2011/05/15

さらばブラジル荘

いよいよ明日、ブラジル荘()を出る。夕方、隣のフェルナンド(仮名)が肉を焼いてご馳走してくれることになっている。
私はそのお礼にお返しできるものを持ち合わせていないので、「気のいい日系ブラジル人に美味しいものをたくさんご馳走になってばかりだった」と、死ぬまで人に語り継ぐことにする。

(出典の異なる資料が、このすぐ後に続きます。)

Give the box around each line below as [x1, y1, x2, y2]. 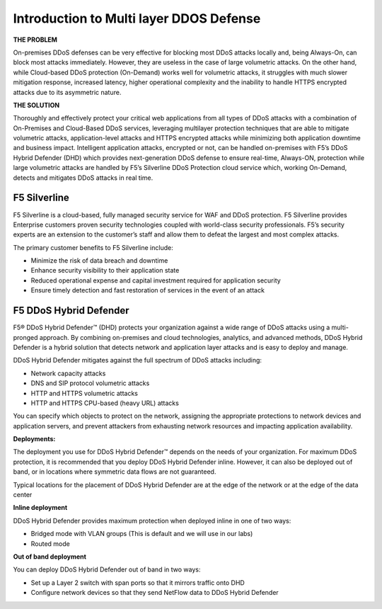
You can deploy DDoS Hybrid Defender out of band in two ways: [13, 565, 201, 574]
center [13, 491, 33, 499]
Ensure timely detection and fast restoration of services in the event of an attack [30, 286, 265, 295]
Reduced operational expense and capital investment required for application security [30, 276, 281, 285]
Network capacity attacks [30, 369, 106, 377]
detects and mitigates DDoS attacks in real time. [13, 173, 154, 182]
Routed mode [30, 539, 70, 548]
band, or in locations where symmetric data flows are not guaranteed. [13, 467, 216, 476]
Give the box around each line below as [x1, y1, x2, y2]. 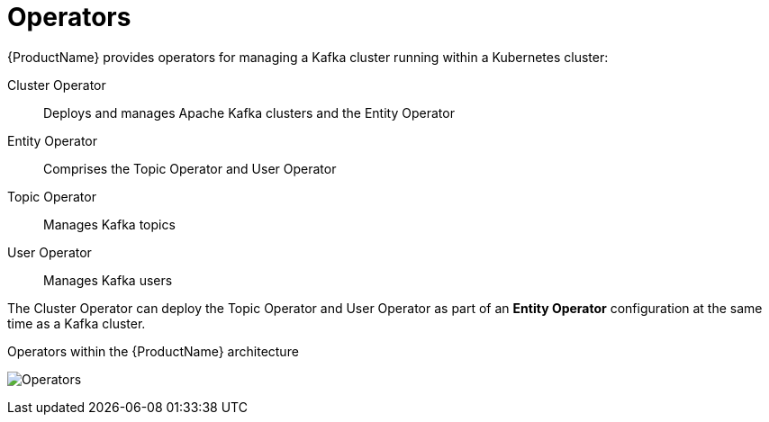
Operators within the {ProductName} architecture [7, 343, 299, 359]
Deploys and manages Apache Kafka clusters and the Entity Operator [43, 104, 455, 121]
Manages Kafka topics [43, 216, 176, 232]
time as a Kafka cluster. [7, 315, 146, 331]
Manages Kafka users [43, 272, 173, 288]
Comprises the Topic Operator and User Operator [43, 160, 337, 176]

フェルナンドは、エロオヤジではあった()が、話のわかる人だった。ブラジルで、もしふんどしを売ったらどうなるだろう、という相談をした時、ブラジルの下着のきわどさの話になり、無修正のエロ本を持ち出してきて参考にするようにと見せてくれたこともあった。
ここは管理人もいい人で、思いのほか居心地のいいアパートだった。

当初入居していたのは殆どブラジル人だったが、今はちらほら日本人もいる。
実際、情けないことに、ブラジル人はまだ挨拶をしてくれるのに、日本人はすれ違うだけで一言の挨拶も愛想もない。

さて。

移転先の某電話会社(独占なのに、あえて某とする)に連絡すると、「ADSL未提供地域」だと言って、無理やり光回線の工事をさせようとしてきた。
やり方がほぼ押し売りなのだ。アナログ回線でインターネットを使った場合の料金を一切説明しないで、「インターネットはご使用になれない」と恫喝してくる。
三年間しかいない家で、光回線の使用料を払うのは勿体ないので、ゴネた。
電話口のオペレーターでは話にならんと思い、「詳しい人に替わってください」と、上の人を出させた。
そうするとやはり、電波の都合で受信の品質は保証できないものの、一応ADSLのサービスはあるとのこと。

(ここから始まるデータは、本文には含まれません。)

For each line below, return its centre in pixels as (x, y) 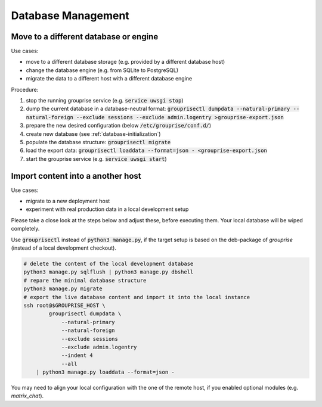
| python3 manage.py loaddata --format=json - (106, 372)
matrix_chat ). (27, 396)
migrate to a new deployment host (68, 201)
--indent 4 (77, 355)
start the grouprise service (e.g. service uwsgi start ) (96, 159)
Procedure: (25, 89)
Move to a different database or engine (85, 37)
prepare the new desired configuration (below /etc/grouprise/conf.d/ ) (119, 126)
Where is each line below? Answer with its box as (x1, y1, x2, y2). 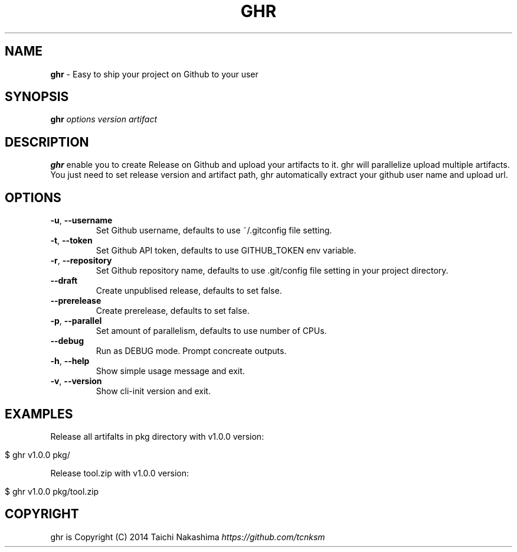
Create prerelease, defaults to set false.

あるものを出さずに「ない」の一点張りで高額商品を買わせる、オペレーターに詐欺のレセプション教育をしている会社らしい。

あれも役人と同じシステムの一部で、こちらは粛々と、オペレーターを人間だと思わず対処することが、気分を害さず身を守る手立てかと。

世知辛い終末の一風景。人間味を捨て去り、亡国へのカウントダウンは始まっている、と思う。

そんなわけで、移転先ではすんなりインターネットが使えるかどうか、わからない。